Bu davaya ve böyle bir harekete ivme kazandıracak en önemli faktör, TÜSİAD, TÜGİAD, İKV, TİM vs. gibi Sivil Toplum Örgütlerinin önderliğinde gerçekleşecek bir organizasyondur. Böyle bir davaya, bu yola gönül vermiş olan Harun Gümrükçü hocamızın başında bulunduğu ATAD Avrupa Türkiye Araştırmaları Enstitüsü’nün de destek vereceği inancındayız. ATAD, Avrupa Divanı nezdindeki 22 davanın 6’sına direkt, 9’una da dolaylı katkıda bulunmuştur. Öngördüğümüz bu davanın ön çalışmaları başlamış olup, geniş katılımın olması hedeflenmektedir. www.vizesizab.com web sitesinden bireysel başvuru ile ilgili çalışmalarımız takip edilebilir.
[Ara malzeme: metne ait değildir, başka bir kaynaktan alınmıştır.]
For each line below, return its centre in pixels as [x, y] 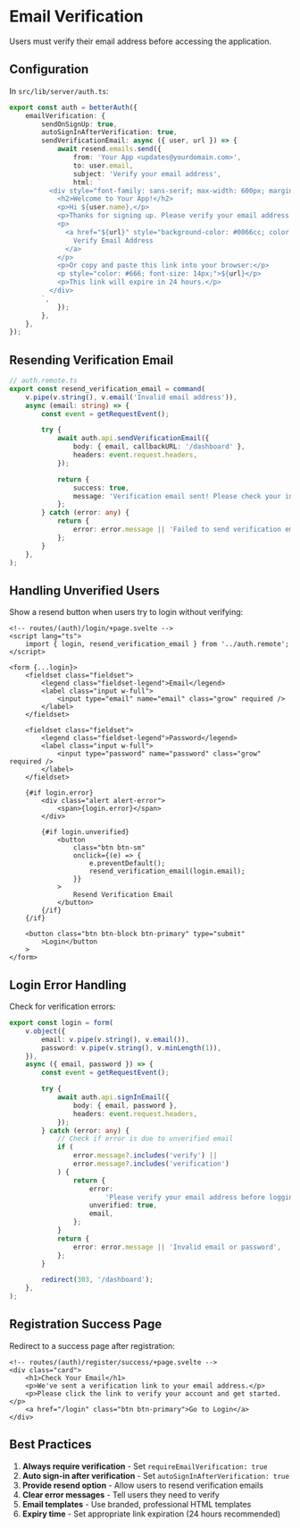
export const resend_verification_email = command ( [107, 388]
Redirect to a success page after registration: [92, 1345]
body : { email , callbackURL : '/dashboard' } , [159, 447]
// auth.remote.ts [43, 381]
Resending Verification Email [92, 360]
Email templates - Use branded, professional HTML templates [137, 1504]
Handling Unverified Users [84, 590]
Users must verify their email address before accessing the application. [141, 41]
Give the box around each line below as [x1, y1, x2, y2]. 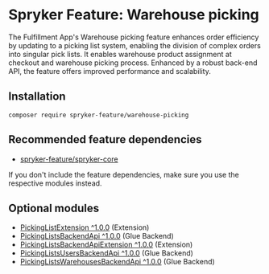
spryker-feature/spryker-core [19, 154, 118, 164]
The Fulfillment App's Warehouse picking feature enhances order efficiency [8, 32, 259, 42]
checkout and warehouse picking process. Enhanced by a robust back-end [8, 58, 258, 67]
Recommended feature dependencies [8, 133, 202, 146]
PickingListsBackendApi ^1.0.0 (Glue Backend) [19, 231, 175, 241]
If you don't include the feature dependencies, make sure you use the [8, 170, 239, 179]
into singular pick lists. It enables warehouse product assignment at [8, 49, 232, 59]
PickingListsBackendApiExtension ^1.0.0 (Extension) [19, 239, 193, 250]
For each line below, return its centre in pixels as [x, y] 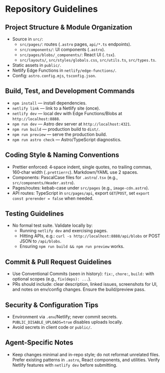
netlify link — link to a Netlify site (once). [56, 108]
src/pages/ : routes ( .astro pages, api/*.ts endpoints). [75, 44]
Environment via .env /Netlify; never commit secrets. [65, 317]
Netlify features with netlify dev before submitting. [65, 365]
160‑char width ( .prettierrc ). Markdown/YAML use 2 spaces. [75, 172]
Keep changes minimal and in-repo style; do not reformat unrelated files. [86, 354]
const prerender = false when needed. [53, 198]
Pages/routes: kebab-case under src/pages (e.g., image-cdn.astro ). [81, 187]
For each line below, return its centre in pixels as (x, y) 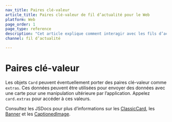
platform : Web (20, 19)
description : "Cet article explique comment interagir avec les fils (81, 34)
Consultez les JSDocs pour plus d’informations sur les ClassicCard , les (80, 108)
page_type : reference (28, 29)
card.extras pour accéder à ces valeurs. (48, 99)
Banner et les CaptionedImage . (38, 114)
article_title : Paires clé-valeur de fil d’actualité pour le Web (78, 15)
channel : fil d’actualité (33, 39)
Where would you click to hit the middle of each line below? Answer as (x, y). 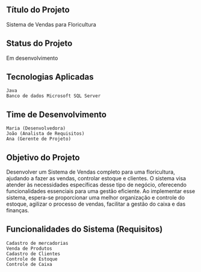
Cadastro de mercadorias (37, 243)
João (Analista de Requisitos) (45, 134)
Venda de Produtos (29, 248)
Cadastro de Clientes (33, 254)
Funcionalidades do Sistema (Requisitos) (85, 229)
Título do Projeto (38, 10)
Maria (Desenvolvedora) (36, 128)
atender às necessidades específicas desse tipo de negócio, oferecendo (96, 185)
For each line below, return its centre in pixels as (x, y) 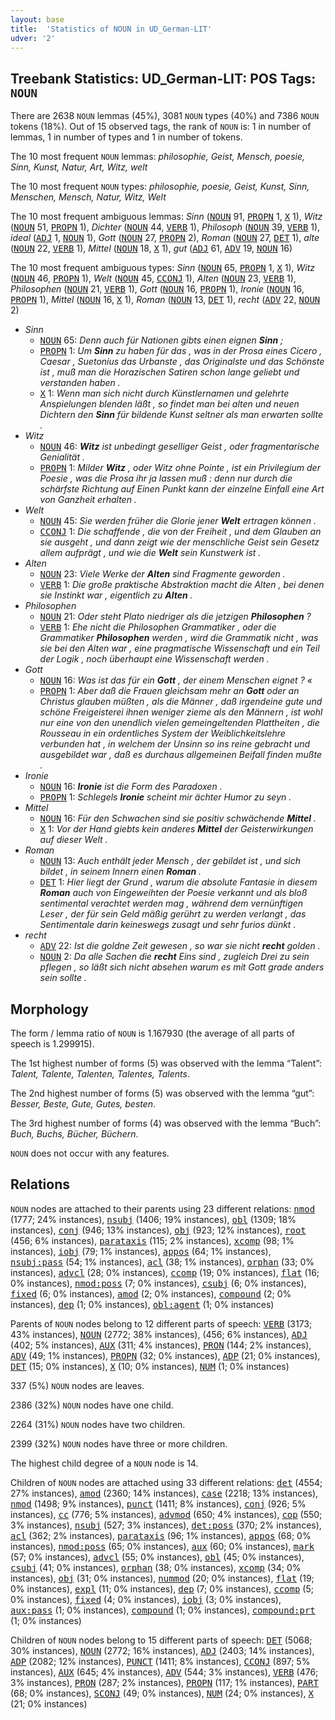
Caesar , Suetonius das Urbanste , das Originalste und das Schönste (182, 362)
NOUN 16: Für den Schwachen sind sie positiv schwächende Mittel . (178, 818)
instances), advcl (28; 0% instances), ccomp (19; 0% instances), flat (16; (165, 1272)
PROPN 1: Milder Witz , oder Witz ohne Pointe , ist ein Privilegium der (180, 468)
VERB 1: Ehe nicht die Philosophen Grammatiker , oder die (158, 627)
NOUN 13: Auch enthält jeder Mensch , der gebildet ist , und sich (170, 861)
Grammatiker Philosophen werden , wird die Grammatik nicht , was (179, 638)
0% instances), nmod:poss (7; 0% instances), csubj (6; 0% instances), (158, 1283)
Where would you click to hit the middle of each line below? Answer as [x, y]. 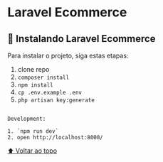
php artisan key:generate [56, 100]
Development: [27, 119]
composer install [43, 77]
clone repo [33, 69]
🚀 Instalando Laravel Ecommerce [81, 39]
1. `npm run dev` [33, 131]
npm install [35, 85]
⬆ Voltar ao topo [32, 151]
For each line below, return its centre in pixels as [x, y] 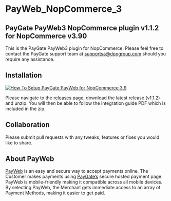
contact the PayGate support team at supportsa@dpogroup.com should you [85, 54]
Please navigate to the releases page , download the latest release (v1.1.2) [83, 98]
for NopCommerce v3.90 [46, 36]
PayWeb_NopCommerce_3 [64, 9]
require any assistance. [30, 59]
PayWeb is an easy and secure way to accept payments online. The [77, 171]
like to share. [19, 142]
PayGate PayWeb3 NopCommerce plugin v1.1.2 [82, 28]

Avrupa İnsan Hakları Beyannamesi’nde özünü bulan seyahat özgürlüğüne gem vuran ve hukuka aykırı olarak nitelediğimiz AB’nin vize sorununun, bu türlü bir çalışma ile ortadan kalkacağı inancıyla, kar topunun çığa dönüşmesi için STK’nın bir an önce harekete geçmesini dileriz.